Nel frattempo, nello scenario economico dello scorso anno, con il Prodotto interno lordo cresciuto dello 0,7%, la produzione nazionale di rifiuti urbani, dopo il calo del precedente biennio, si è attestata a quasi 29,3 milioni di tonnellate, con un incremento dello 0,7%. Sono alcuni dei dati emersi dall’ultima edizione del Rapporto Rifiuti Urbani dell’Ispra, presentato alla presenza del vice ministro per l’Ambiente e per la Sicurezza Energetica, Vannia Gava.

Sul fronte della raccolta differenziata, si registra un valore complessivo nazionale del 66,6%, con percentuali del 73,4% al Nord, del 62,3% al Centro e del 58,9% al Sud. Nel settore degli imballaggi, uno dei flussi più monitorati dall’Europa, nel 2023 tutte le frazioni merceologiche hanno raggiunto i target di riciclaggio fissati a livello europeo per il 2025, ad eccezione della plastica. L’obiettivo, sulla carta, dovrebbe essere prossimo (48% a fronte di un target del 50% al 2025, che però salirà al 55% nel 2030), anche se sono diverse le perplessità che emerse anche si recente rispetto all’effettiva corrispondenza e trasparenza di questo dato.

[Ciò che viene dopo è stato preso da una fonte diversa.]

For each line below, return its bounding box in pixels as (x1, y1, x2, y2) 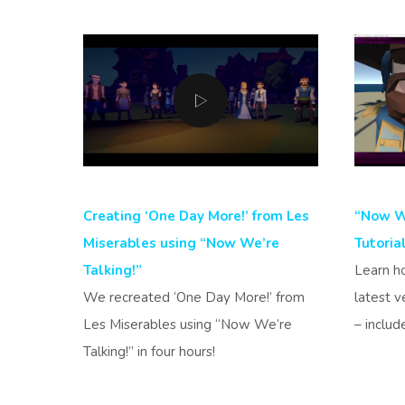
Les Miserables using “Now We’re (83, 316, 292, 334)
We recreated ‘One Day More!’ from (83, 288, 305, 307)
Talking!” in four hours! (83, 343, 215, 362)
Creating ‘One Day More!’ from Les (83, 207, 309, 226)
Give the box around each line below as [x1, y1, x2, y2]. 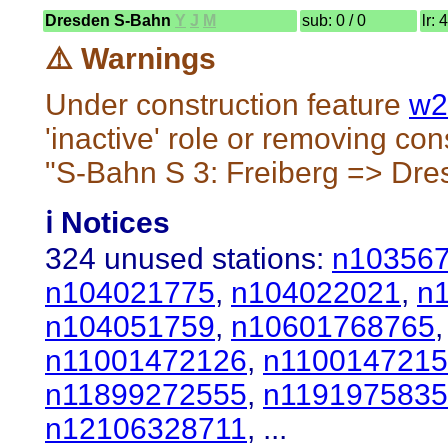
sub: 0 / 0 [302, 11, 366, 29]
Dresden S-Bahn [45, 11, 175, 29]
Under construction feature [45, 87, 409, 121]
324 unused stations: [45, 241, 332, 275]
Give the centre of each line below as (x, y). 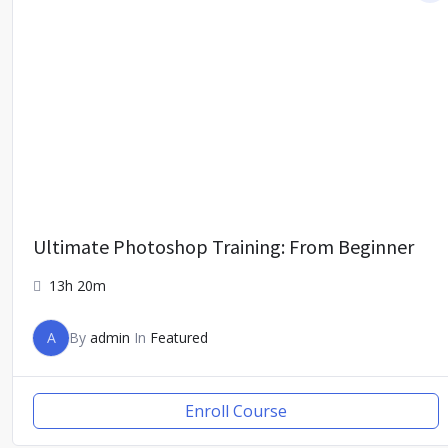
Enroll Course (236, 411)
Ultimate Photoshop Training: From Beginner (223, 247)
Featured (179, 338)
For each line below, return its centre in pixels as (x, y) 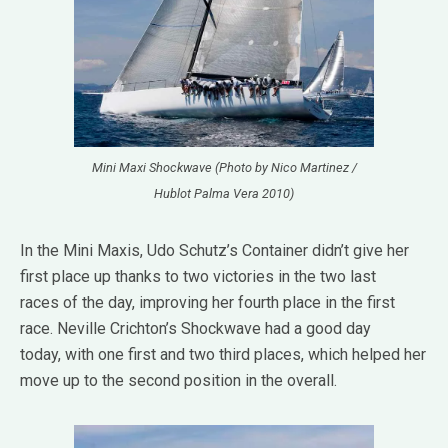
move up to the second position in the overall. (178, 381)
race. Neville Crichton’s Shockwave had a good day (195, 329)
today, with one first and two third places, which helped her (223, 355)
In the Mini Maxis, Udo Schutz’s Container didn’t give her (214, 251)
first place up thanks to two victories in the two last (198, 277)
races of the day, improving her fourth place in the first (207, 303)
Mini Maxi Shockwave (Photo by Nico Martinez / (224, 168)
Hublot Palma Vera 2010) (224, 194)
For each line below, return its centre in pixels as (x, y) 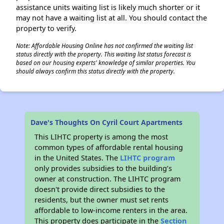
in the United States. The (77, 158)
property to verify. (46, 28)
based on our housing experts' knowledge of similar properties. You (106, 62)
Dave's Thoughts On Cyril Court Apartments (107, 122)
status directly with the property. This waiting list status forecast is (103, 54)
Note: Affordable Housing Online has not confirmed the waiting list (104, 45)
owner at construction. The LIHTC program (108, 179)
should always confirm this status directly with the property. (95, 71)
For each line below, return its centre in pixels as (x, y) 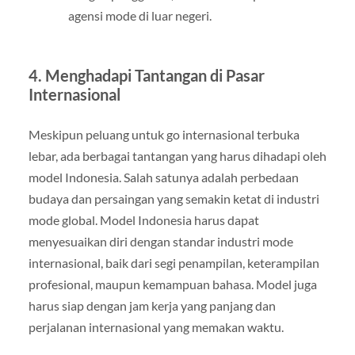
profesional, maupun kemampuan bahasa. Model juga (172, 284)
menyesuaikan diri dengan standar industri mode (160, 241)
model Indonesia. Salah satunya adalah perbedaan (163, 177)
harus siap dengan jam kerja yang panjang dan (152, 305)
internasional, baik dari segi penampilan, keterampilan (174, 262)
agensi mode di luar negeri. (139, 15)
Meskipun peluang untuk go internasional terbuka (164, 134)
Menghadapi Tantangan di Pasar (155, 75)

La produzione di rifiuti urbani – Per quanto riguarda i valori pro capite, la produzione più elevata, come negli precedenti anni, è quella dell’Emilia-Romagna, con 639 chilogrammi per abitante per anno, in aumento di 6 chilogrammi rispetto al 2022. Seguono la Valle d’Aosta con 620 chilogrammi, in crescita di 4 chilogrammi rispetto al 2022, e la Toscana con 586 chilogrammi, il cui dato risulta comunque in calo di 4 chilogrammi. Le regioni con un pro capite superiore a quello medio nazionale (496 chilogrammi per abitante) sono dieci: alle prime tre si aggiungono Liguria, Friuli-Venezia Giulia, Marche, Umbria, Piemonte, Lazio e Veneto.

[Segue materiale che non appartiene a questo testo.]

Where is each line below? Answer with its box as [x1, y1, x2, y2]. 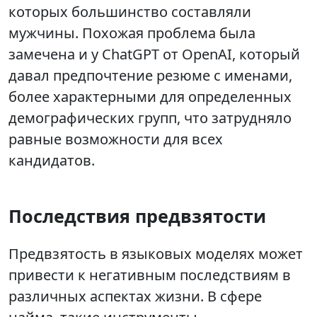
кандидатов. [8, 151, 95, 171]
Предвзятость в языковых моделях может [8, 244, 303, 264]
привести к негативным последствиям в [8, 265, 291, 285]
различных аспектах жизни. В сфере [8, 287, 262, 306]
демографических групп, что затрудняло [8, 108, 292, 128]
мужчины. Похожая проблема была [8, 23, 255, 43]
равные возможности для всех [8, 129, 223, 149]
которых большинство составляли [8, 2, 251, 22]
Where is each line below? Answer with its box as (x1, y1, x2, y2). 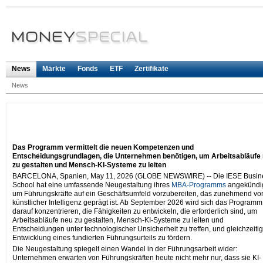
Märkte (42, 65, 66, 73)
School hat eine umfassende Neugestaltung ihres (12, 181, 171, 190)
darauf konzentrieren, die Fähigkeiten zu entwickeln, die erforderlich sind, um (12, 207, 257, 216)
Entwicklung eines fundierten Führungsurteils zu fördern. (12, 234, 192, 242)
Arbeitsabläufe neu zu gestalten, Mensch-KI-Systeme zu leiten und (12, 216, 224, 225)
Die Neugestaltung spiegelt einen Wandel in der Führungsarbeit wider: (12, 245, 237, 254)
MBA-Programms (171, 181, 226, 190)
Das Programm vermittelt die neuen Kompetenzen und (12, 143, 194, 152)
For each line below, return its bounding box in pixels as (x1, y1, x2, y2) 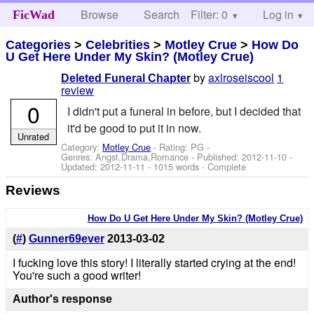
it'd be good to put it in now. (67, 119, 201, 136)
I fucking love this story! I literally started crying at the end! (12, 254, 296, 271)
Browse (81, 6, 119, 22)
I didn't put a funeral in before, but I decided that (67, 102, 301, 119)
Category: (61, 139, 103, 153)
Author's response (12, 293, 112, 306)
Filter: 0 (191, 6, 228, 22)
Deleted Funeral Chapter (61, 72, 191, 85)
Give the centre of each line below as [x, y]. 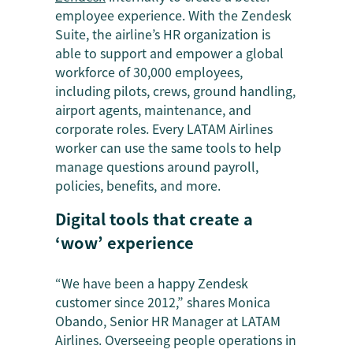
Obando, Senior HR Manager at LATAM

Sale ancora la raccolta differenziata e si riduce il gap tra Nord e Sud – Complessivamente è in aumento la raccolta differenziata nazionale al 66,6%, con percentuali del 73,4% al Nord, del 62,3% al Centro e del 58,9% al Sud. È la città di Bologna a far registrare una crescita della percentuale di raccolta differenziata di quasi 10 punti, passando dal 63,2% del 2022 al 72,9% del 2023, ed è la prima città con popolazione superiore ai 200mila abitanti a superare l’obiettivo del 65% di raccolta, attestandosi non solo oltre la percentuale media nazionale, ma ben al di sopra del 70%.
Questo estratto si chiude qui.